A Tender Reckoning with Queer Legacy: Drought by Scott Alexander Hess

Scott Hess. Courtesy of Scott Hess

In Drought, St. Louis native Scott Alexander Hess delivers a quietly lush and emotionally charged novel that explores queer longing, inheritance, and the hard-won tenderness that blooms between men in the margins. At once a ghost story, a pastoral memory play, and a queer coming-of-self, Drought offers a deeply felt portrait of an uncle and nephew whose lives, though separated by time, mirror each other with aching precision.

The novel opens with Parnell, an emotionally stunted orphan adrift in modern life, inheriting a Kentucky tobacco farm from his mysterious Uncle Willy. Rootless and reclusive, Parnell ventures south, where the land’s silence echoes his own internal void. But this is no simple fish-out-of-water tale. As Parnell settles into the farm, he begins unraveling the threads of his uncle’s long-buried past—guided by an eccentric local preacher named John, and a Sonic drive-thru worker, Darl, whose bright spirit gently coaxes Parnell out of his shell.

Through subtle, sensory-rich prose, Hess captures the contrasts of rural Americana: rustling fields beside neon fast-food joints, repressed lives unfolding beside unexpected acts of tenderness. The novel’s structure shifts back and forth in time, revealing Uncle Willy’s clandestine romance in the 1950s with the same intimacy and warmth that characterizes Parnell’s tentative bond with Darl in the present day. Willy’s love story is particularly moving—tender, slow-burning, and haunted by the threat of violent homophobia. In one wrenching revelation, Parnell learns the heartbreaking truth about a decision Willy made to protect his lover—an act of love that rippled down through generations, ultimately shaping Parnell’s own emotional trajectory.

Queer readers will recognize the pain and beauty of legacy in Drought. Hess draws a lineage between queer men who may never have openly named their desires and those still learning how to live with theirs. Parnell’s habit of replacing traumatic memories with scenes from old movies is more than a coping mechanism—it’s a metaphor for the way so many queer people have stitched identity together through art and longing, in the absence of affirmation.

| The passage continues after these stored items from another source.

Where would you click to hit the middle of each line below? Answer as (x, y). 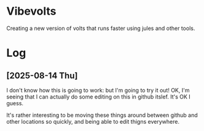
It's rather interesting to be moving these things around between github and (102, 115)
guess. (15, 103)
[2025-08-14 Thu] (42, 76)
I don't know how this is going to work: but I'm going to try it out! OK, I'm (98, 90)
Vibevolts (31, 11)
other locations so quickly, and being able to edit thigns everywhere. (93, 121)
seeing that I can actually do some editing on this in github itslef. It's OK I (98, 97)
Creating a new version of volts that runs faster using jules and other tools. (101, 28)
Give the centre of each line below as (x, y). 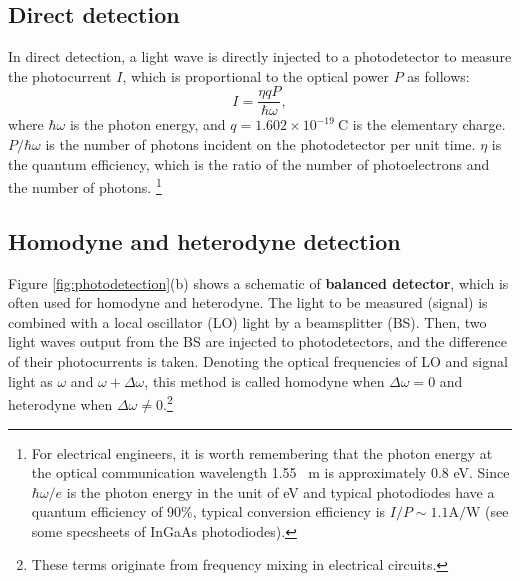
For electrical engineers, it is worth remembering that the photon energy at (262, 452)
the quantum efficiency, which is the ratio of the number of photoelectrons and (249, 163)
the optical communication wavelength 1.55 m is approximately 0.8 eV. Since (270, 472)
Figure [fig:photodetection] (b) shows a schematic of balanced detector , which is (258, 282)
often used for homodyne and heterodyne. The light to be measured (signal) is (248, 302)
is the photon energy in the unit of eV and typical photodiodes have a (280, 491)
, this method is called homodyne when (264, 380)
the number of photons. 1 (85, 185)
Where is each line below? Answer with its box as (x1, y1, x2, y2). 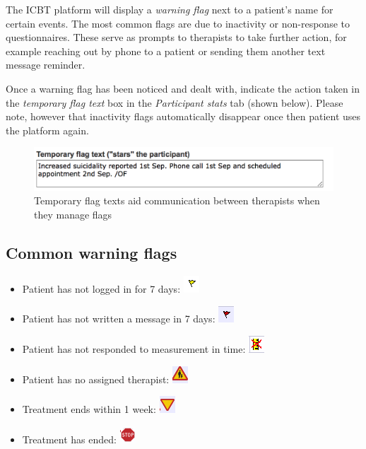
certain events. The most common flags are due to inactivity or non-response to (6, 16, 350, 30)
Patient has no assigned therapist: (22, 371, 170, 386)
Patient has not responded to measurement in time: (22, 341, 246, 356)
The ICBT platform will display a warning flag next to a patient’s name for (6, 2, 333, 16)
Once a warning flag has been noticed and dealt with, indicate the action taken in (6, 81, 360, 95)
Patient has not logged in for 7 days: (22, 281, 181, 296)
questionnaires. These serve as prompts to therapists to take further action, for (6, 30, 347, 45)
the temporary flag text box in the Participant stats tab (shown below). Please (6, 95, 343, 110)
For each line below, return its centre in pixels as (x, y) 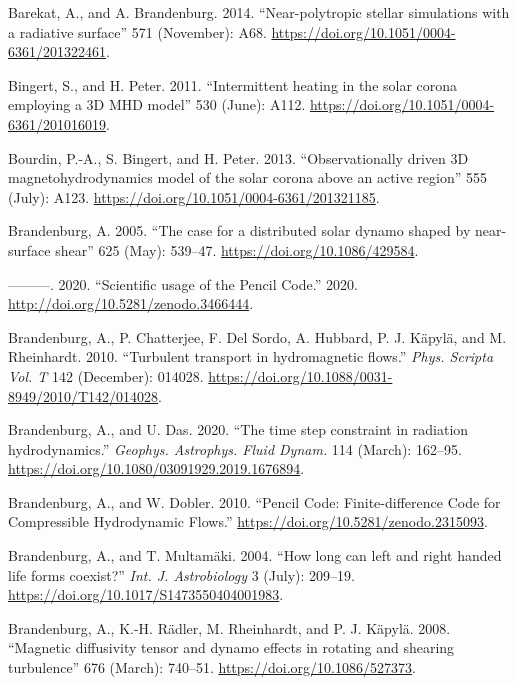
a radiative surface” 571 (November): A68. (137, 31)
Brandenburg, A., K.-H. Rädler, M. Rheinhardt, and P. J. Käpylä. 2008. (229, 627)
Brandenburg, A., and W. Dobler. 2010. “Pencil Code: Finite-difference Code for (254, 501)
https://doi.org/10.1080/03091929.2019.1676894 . (156, 468)
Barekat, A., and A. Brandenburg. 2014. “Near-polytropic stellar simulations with (259, 12)
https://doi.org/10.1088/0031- (300, 375)
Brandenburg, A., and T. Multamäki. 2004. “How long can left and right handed (255, 555)
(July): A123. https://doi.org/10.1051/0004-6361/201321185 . (194, 196)

Still, this isn’t a novel weighed down by grief. There’s lightness here, especially in Darl’s open-hearted presence. He isn’t a savior, but a mirror: in him, Parnell begins to see a version of himself not defined by trauma or loneliness, but by possibility.

Drought is a poignant, understated gem—an elegy to closeted lives and a quiet anthem for queer connection across time. For readers who crave stories that honor both past pain and future hope, Hess’s novel is as nourishing as rain after a long dry spell.

Scott Alexander Hess is the author of seven novels, including Skyscraper, a Lambda Literary Award Finalist, and The Butcher’s Sons, which was named a Kirkus Reviews Best Book of 2015. His latest fiction—a pair of novellas, The Root of Everything & Lightning— was named a best book of 2021 by St. Louis Librarians. His writing has appeared in HuffPost, Genre Magazine, The Fix, Thema Literary Review, and elsewhere. Hess co-wrote “Tom in America,” an award-winning short film starring Sally Kirkland and Burt Young.

Hess will be reading from his book this Thursday, July 24, at Left Bank Books. He will be in conversation with filmmaker Geoff Story.